Why to Use Skills Management


Resource management is a huge challenge for many companies. Which staff member to use for what project? And when? This is not only about the availability but also about the skills of the staff members. Yet, how do you ensure that the demand for certain skills is covered? Skills management will pave the way.

Short definition: Skills management deals with the knowledge and abilities of employees or teams. It helps to refine resource planning and respond to the demand from the projects in a targeted manner. The 3 types are: strategic, tactical and operational skills management with areas like human resources development, creating profiles and gap analysis or review of learning goals.

This article will show you:

  • in which areas to use skills management
  • what benefits and challenges are in store for you
  • how to introduce skills management at your company

More precisely, you will learn about the following topics:

Note: By tactical resource planning, we mean the coordination between project and line managers.
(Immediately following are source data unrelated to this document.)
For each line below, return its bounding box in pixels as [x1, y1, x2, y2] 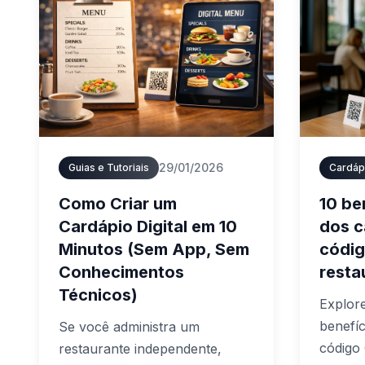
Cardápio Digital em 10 [59, 217, 237, 236]
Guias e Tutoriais [68, 161, 149, 174]
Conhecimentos [59, 262, 184, 282]
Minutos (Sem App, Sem [59, 240, 249, 259]
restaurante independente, [59, 341, 222, 357]
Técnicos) [59, 285, 138, 305]
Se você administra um [59, 319, 200, 335]
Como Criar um [59, 194, 177, 213]
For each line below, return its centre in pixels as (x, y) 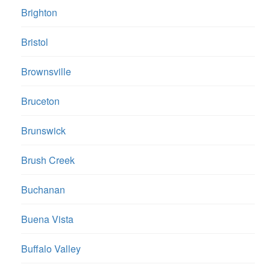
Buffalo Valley (51, 249)
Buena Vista (47, 219)
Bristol (35, 42)
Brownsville (46, 72)
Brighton (39, 13)
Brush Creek (48, 160)
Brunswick (43, 131)
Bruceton (40, 101)
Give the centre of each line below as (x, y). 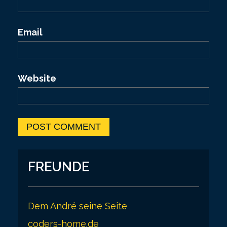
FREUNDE (59, 167)
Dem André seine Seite (78, 206)
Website (37, 78)
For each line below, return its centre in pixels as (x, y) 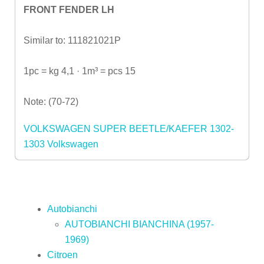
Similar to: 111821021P (72, 40)
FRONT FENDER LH (69, 9)
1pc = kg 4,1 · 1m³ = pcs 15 (80, 71)
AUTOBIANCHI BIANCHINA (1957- (139, 224)
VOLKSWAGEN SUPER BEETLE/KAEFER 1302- (129, 128)
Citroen (62, 255)
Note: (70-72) (51, 101)
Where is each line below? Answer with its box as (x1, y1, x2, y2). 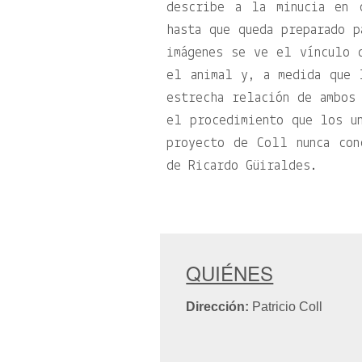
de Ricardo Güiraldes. (166, 158, 318, 174)
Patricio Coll (249, 300, 323, 314)
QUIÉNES (186, 259, 274, 287)
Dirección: (186, 300, 250, 314)
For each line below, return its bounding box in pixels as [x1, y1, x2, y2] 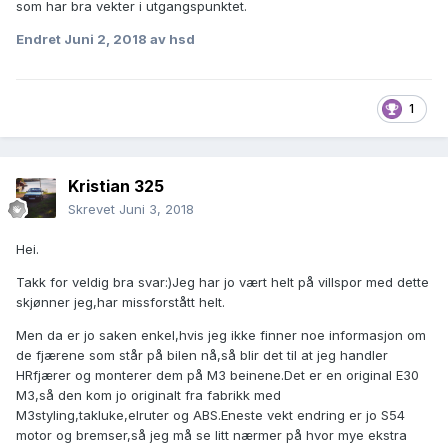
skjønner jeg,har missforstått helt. [16, 294, 225, 311]
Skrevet [68, 201, 119, 218]
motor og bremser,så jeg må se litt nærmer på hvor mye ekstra [16, 427, 407, 444]
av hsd [150, 31, 195, 48]
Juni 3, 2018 [119, 201, 194, 218]
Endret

It depends on the company’s form or organization (matrix or line). The goal is to meet the requirements for resources with the necessary skills for projects in a timely manner using staff from the line. This tends to be the team leaders’ task.

What is Skills Management?

Skills management is a powerful tool for using resources efficiently in projects. It has a strategic, a tactical and an operational aspect.
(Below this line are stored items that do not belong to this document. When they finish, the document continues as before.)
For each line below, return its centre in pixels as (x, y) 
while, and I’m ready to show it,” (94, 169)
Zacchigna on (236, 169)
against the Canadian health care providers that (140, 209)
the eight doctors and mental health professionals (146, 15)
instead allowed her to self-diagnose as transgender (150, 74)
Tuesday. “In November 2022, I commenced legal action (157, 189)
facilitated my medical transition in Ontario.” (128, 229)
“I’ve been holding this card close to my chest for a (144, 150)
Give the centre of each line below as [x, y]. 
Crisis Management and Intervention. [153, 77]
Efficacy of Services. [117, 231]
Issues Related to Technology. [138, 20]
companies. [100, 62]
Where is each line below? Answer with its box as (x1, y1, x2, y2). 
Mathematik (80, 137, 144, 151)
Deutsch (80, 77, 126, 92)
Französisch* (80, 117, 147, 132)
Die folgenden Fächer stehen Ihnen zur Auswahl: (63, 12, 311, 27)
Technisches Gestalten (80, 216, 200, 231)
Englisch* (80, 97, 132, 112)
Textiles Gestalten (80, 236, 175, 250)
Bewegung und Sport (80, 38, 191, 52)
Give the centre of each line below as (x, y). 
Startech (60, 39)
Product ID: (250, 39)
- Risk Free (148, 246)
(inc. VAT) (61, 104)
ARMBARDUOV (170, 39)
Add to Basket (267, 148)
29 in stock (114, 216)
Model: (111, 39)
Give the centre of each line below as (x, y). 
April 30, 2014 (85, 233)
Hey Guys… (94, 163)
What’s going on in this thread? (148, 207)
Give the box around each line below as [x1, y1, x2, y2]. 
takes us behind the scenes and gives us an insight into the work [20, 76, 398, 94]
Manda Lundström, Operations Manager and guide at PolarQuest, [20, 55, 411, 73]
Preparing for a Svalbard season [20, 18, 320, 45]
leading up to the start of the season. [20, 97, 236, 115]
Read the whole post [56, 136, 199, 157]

Strategic: From a strategic perspective, skills management is a combination of knowledge and human resources (HR) management. The aim is to determine the different skills required and the corresponding capacity requirements. This must be based on the strategic focus. It is possible to set priorities in good time to advance the desired long-term development of the workforce.

Tactical: Tactical skills management is a whole different story. Team leaders have to provide the right number of suitable staff for the required dates. In consultation with the HR department, they must look after their staff’s training and induction.

Operational: As part of their career management, individuals receive training and development according to the requirements of their teams.

Why to Use Skills Management 1
Skills management has an influence on both strategic and tactical-operational aspects

The Benefits of Skills Management

Skills are abilities possessed by a team member at the company. Usually, each team member will possess several skills. These can be software skills, product-specific knowledge, certifications (e.g. as a project manager) or languages.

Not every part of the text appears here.